How could we figure out that we need to -0.3 the layer 2 coefficients in init_coeffs (cell 78) to get the model to train?
If we change the number of hidden layers would we need to change it?

1 Like

It’s true that the input domain of the sigmoid is centered on zero, however the output range is [0-1]. The sigmoid function is applied to the classifier’s output, producing predictions that are in that 0-1 range.

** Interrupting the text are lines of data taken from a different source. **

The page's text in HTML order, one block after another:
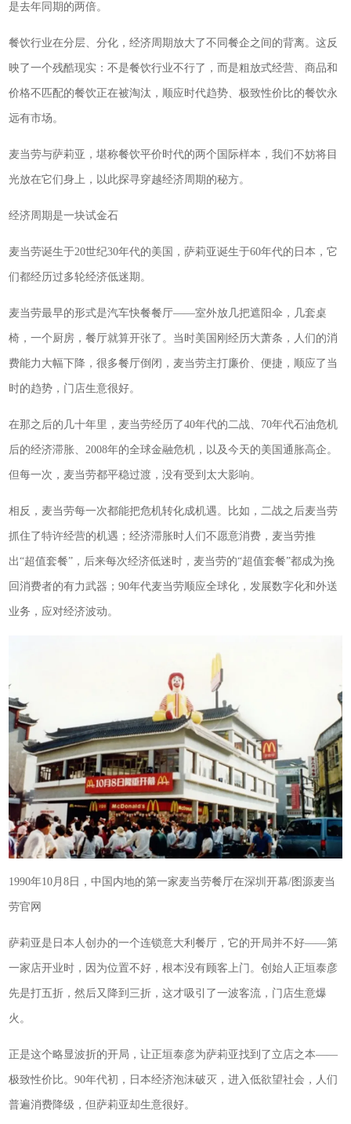
是去年同期的两倍。
餐饮行业在分层、分化，经济周期放大了不同餐企之间的背离。这反
映了一个残酷现实：不是餐饮行业不行了，而是粗放式经营、商品和
价格不匹配的餐饮正在被淘汰，顺应时代趋势、极致性价比的餐饮永
远有市场。
麦当劳与萨莉亚，堪称餐饮平价时代的两个国际样本，我们不妨将目
光放在它们身上，以此探寻穿越经济周期的秘方。
经济周期是一块试金石
麦当劳诞生于20世纪30年代的美国，萨莉亚诞生于60年代的日本，它
们都经历过多轮经济低迷期。
麦当劳最早的形式是汽车快餐餐厅——室外放几把遮阳伞，几套桌
椅，一个厨房，餐厅就算开张了。当时美国刚经历大萧条，人们的消
费能力大幅下降，很多餐厅倒闭，麦当劳主打廉价、便捷，顺应了当
时的趋势，门店生意很好。
在那之后的几十年里，麦当劳经历了40年代的二战、70年代石油危机
后的经济滞胀、2008年的全球金融危机，以及今天的美国通胀高企。
但每一次，麦当劳都平稳过渡，没有受到太大影响。
相反，麦当劳每一次都能把危机转化成机遇。比如，二战之后麦当劳
抓住了特许经营的机遇；经济滞胀时人们不愿意消费，麦当劳推
出“超值套餐”，后来每次经济低迷时，麦当劳的“超值套餐”都成为挽
回消费者的有力武器；90年代麦当劳顺应全球化，发展数字化和外送
业务，应对经济波动。
1990年10月8日，中国内地的第一家麦当劳餐厅在深圳开幕/图源麦当
劳官网
萨莉亚是日本人创办的一个连锁意大利餐厅，它的开局并不好——第
一家店开业时，因为位置不好，根本没有顾客上门。创始人正垣泰彦
先是打五折，然后又降到三折，这才吸引了一波客流，门店生意爆
火。
正是这个略显波折的开局，让正垣泰彦为萨莉亚找到了立店之本——
极致性价比。90年代初，日本经济泡沫破灭，进入低欲望社会，人们
普遍消费降级，但萨莉亚却生意很好。
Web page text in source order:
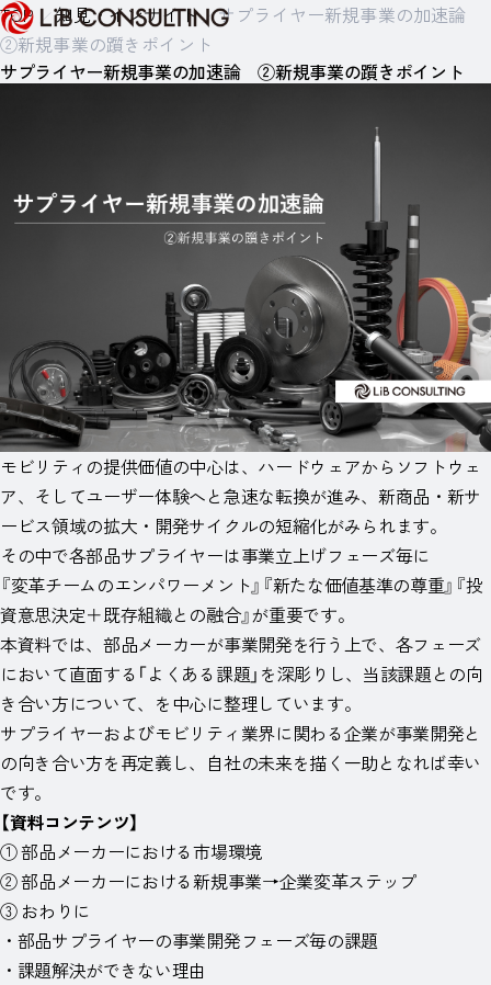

edit: I wrongly switched the terms ‘range’ and ‘domain’ in my initial reply

2 Likes

Yes - 20 neurons.

3 Likes

Jeremy’s comment on that 0.3 magic value was that he basically fiddled with it until it was trainable.

5 Likes

Yes, you would. But this is just a demonstration of the ‘hand crafted’ approach, and Jeremy will show in time the more effective ways of managing this.

2 Likes

Question: At the beginning, we had taken the log of a few variables. Now after model building, do we interpret their coefficients differently from the other features. If yes, how do we read these coefficients. Does that method change for the deep neural network like for the 20 layered?

Are there any good debugging features in Jupyter (or extensions for it) that let you break execution and explore variables and data like in an IDE? PyCharm, for instance, has some nice tools to show dataframes as tables during a debug session.
In Jupyter that would helpful to go through for loops and see how variables change in each iteration.